Riva menyadari akhir-akhir ini terlalu sibuk dan tidak memperhatikan Chelia sehingga berinisiatif memberinya kejutan kecil. Riva berpikir Chelia akan berteriak histeris seperti staf-staf wanita di kantornya saat mendapat undian, namun adiknya itu malah menatap voucher di tangannya dengan alis saling bertaut.

"Voucher perawatan?" Chelia membulatkan matanya. "Kak Riva, apa aku kelihatan ... jelek?"

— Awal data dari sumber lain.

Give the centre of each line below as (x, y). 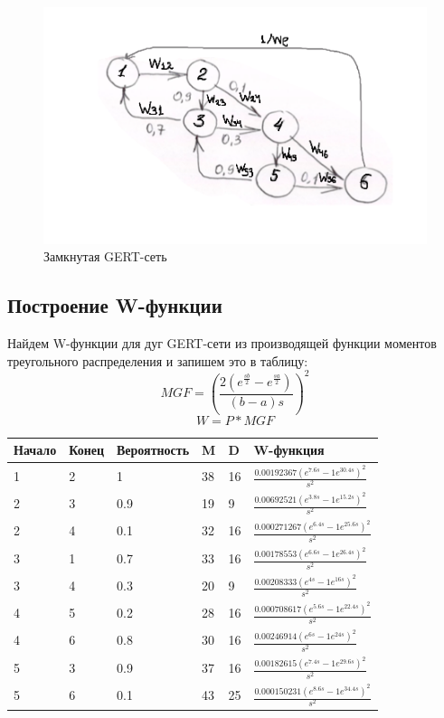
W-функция (289, 450)
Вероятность (153, 450)
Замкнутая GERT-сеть (105, 256)
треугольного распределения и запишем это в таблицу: (158, 360)
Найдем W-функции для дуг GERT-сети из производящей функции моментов (222, 343)
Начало (35, 450)
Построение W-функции (115, 305)
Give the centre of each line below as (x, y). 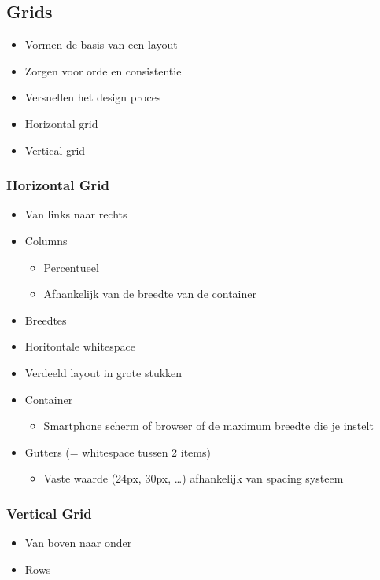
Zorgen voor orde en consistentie (103, 70)
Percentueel (71, 267)
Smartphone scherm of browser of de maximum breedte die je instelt (208, 426)
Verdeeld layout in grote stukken (103, 372)
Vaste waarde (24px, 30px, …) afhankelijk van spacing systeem (194, 478)
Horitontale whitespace (80, 346)
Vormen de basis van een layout (101, 44)
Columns (46, 240)
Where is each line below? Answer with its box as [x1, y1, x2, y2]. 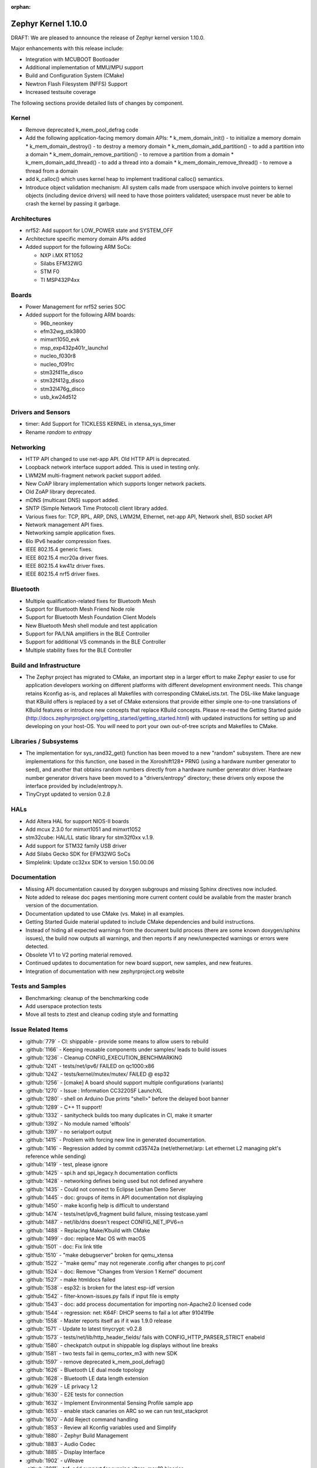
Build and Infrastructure [11, 661, 80, 669]
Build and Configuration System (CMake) [25, 72, 124, 79]
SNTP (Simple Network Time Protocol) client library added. [25, 505, 168, 512]
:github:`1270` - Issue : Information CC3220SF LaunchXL [25, 1087, 163, 1094]
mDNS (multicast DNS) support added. [25, 496, 120, 503]
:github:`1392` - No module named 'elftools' [25, 1120, 131, 1127]
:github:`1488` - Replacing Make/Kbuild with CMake [25, 1227, 150, 1234]
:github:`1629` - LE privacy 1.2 [25, 1383, 98, 1390]
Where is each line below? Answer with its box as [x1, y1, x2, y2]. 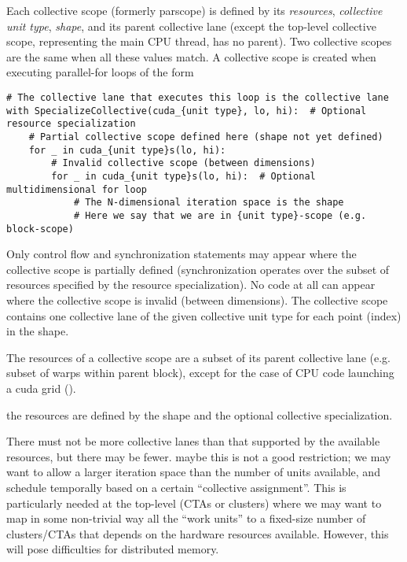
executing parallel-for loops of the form [6, 64, 194, 80]
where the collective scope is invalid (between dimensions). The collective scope [6, 291, 388, 308]
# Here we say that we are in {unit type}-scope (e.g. [73, 209, 367, 221]
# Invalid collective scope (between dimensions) [51, 157, 316, 169]
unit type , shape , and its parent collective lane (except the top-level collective [6, 17, 376, 34]
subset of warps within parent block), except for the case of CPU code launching [6, 364, 394, 381]
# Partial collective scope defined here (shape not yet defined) [28, 131, 383, 142]
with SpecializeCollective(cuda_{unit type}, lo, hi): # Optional [6, 105, 367, 116]
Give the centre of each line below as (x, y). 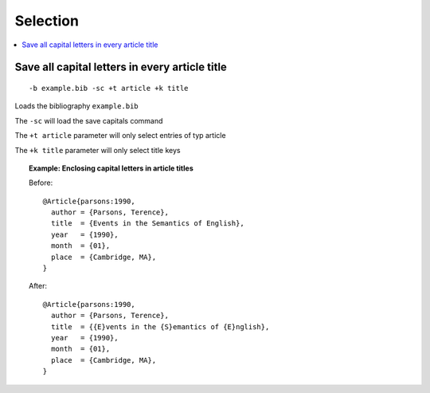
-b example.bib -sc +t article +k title (109, 88)
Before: (41, 183)
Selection (47, 21)
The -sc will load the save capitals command (89, 120)
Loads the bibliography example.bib (76, 106)
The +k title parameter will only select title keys (98, 150)
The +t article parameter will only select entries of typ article (120, 136)
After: (38, 286)
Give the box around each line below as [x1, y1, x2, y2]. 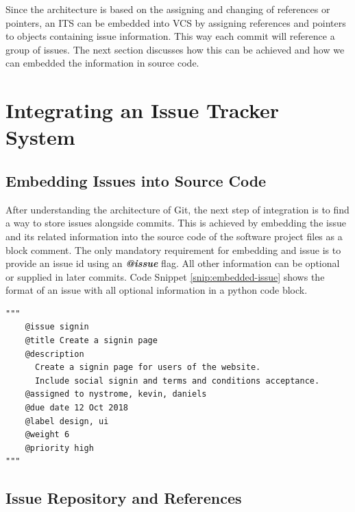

Riva terkekeh, ia menangkupkan kedua tangannya di wajah Chelia kemudian mengamatinya lekat-lekat . "Bukan begitu, adik kakak tersayang. Di lihat dari sisi manapun kamu tetap cantik."

"Lalu ini untuk apa?"

Seulas senyum merekah di bibir Riva. Sejujurnya biaya perawatan kulit dan wajah itu tidak seberapa baginya. Voucher tersebut hanya untuk menarik hati Chelia agar tergerak untuk keluar refreshing bersama teman-temannya. Mumpung sedang libur.

Selepas menjalani isolasi dahulu, psikiater yang menangani Chelia memang berpesan untuk mencarikan Chelia kegiatan baru dan membuatnya sibuk hingga pikirannya tidak terpengaruh hal-hal buruk dan bisa terbebas sepenuhnya dari emosi-emosi negatif di masa lalu. Untuk itu Riva mendaftarkan Chelia di jurusan farmasi, namun melihat adiknya itu terus-terusan belajar membuat Riva tidak tega juga.